Alluxio / alluxio

Alluxio, data orchestration for analytics and machine learning in the cloud
https://www.alluxio.io
Apache License 2.0
6.87k stars 2.94k forks source link

Cache lost data:worker not report increase block to standby master, after HA , client not access already cache replica #18706

Open microbn opened 2 days ago

microbn commented 2 days ago

Alluxio Version: What version of Alluxio are you using? 2.9.3 Describe the bug A clear and concise description of what the bug is.

  1. when WorkerRegisterToAllMasters enable, worker not report block to standby master, because of commitBlockToMaster is not empty method. Leader Master is not send block location in journal because blockMeta is created when commitBlock. this block meta is create when file meta create and write to block store.

  2. when block report, standby master will wait 1 sec when not found block meta, this lost block replica when apply journal delay.

To Reproduce Steps to reproduce the behavior (as minimally and precisely as possible) enable WorkerRegisterToAllMasters , write data and HA, check file location.

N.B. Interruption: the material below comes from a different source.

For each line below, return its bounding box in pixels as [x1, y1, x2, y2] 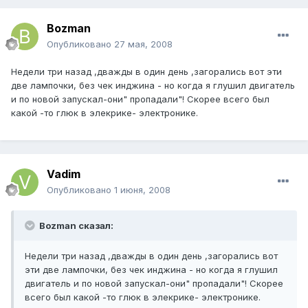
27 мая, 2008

Expected behavior A clear and concise description of what you expected to happen. when HA , cache data must not lost data.

Urgency Describe the impact and urgency of the bug. after HA,client not found block location and time consuming of read request become longer

Are you planning to fix it Please indicate if you are already working on a PR. YES,already fix and prepare to upgrade. Additional context Add any other context about the problem here.